# Example of using cross validation

In [2]:
# packages
import pandas as pd

In [16]:
# get data about red wine
df = pd.read_csv("../../data/winequality-red.csv")

In [19]:
# k-folds

from sklearn import model_selection

# new column
df["kfold"] = -1

# randomise the rows
df = df.sample(frac=1).reset_index(drop=True)

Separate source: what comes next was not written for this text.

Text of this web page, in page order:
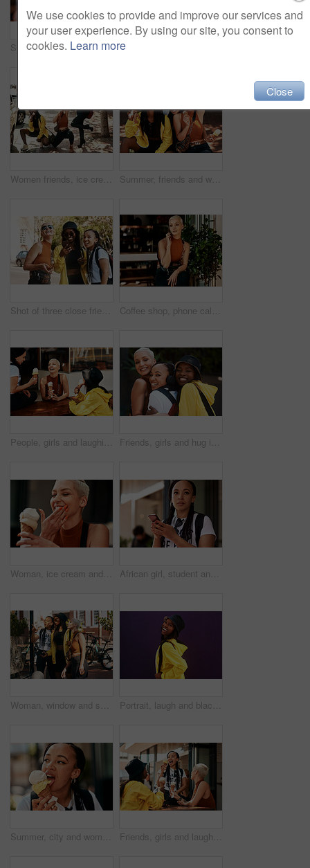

# initiate kfold class from model_selection module
kf = model_selection.KFold(n_splits=5)

# populate new column
for fold, (trn_, val_) in enumerate(kf.split(X=df)):
    df.loc[val_, 'kfold'] = fold

In [20]:
df.head()

Unnamed: 0,fixed acidity,volatile acidity,citric acid,residual sugar,chlorides,free sulfur dioxide,total sulfur dioxide,density,pH,sulphates,alcohol,quality,kfold
0,7.0,0.655,0.16,2.1,0.074,8.0,25.0,0.99606,3.37,0.55,9.7,5,0
1,7.8,0.5,0.17,1.6,0.082,21.0,102.0,0.996,3.39,0.48,9.5,5,0
2,10.7,0.43,0.39,2.2,0.106,8.0,32.0,0.9986,2.89,0.5,9.6,5,0
3,8.9,0.745,0.18,2.5,0.077,15.0,48.0,0.99739,3.2,0.47,9.7,6,0
4,5.1,0.585,0.0,1.7,0.044,14.0,86.0,0.99264,3.56,0.94,12.9,7,0


In [21]:
df.kfold.unique()

array([0, 1, 2, 3, 4], dtype=int64)

In [22]:
# stratified k-folds

df["skfold"] = -1

# randomise the rows
df = df.sample(frac=1).reset_index(drop=True)

# get target values
y = df.quality.values

# initiate kfold class from model_selection module
kf = model_selection.StratifiedKFold(n_splits=5)

# populate new column
for fold, (trn_, val_) in enumerate(kf.split(X=df, y=y)):
    df.loc[val_, 'skfold'] = fold

In [23]:
df.head()

Unnamed: 0,fixed acidity,volatile acidity,citric acid,residual sugar,chlorides,free sulfur dioxide,total sulfur dioxide,density,pH,sulphates,alcohol,quality,kfold,skfold
0,9.5,0.46,0.49,6.3,0.064,5.0,17.0,0.9988,3.21,0.73,11.0,6,2,0
1,11.0,0.2,0.48,2.0,0.343,6.0,18.0,0.9979,3.3,0.71,10.5,5,2,0
2,7.7,0.43,0.25,2.6,0.073,29.0,63.0,0.99615,3.37,0.58,10.5,6,4,0
3,6.9,0.63,0.01,2.4,0.076,14.0,39.0,0.99522,3.34,0.53,10.8,6,0,0
4,7.1,0.34,0.28,2.0,0.082,31.0,68.0,0.99694,3.45,0.48,9.4,5,1,0


For this particular dataset, stratified k-folds is the correct cross validation approach to use since the quality of wines (assuming quality is our target) is not evenly distributed.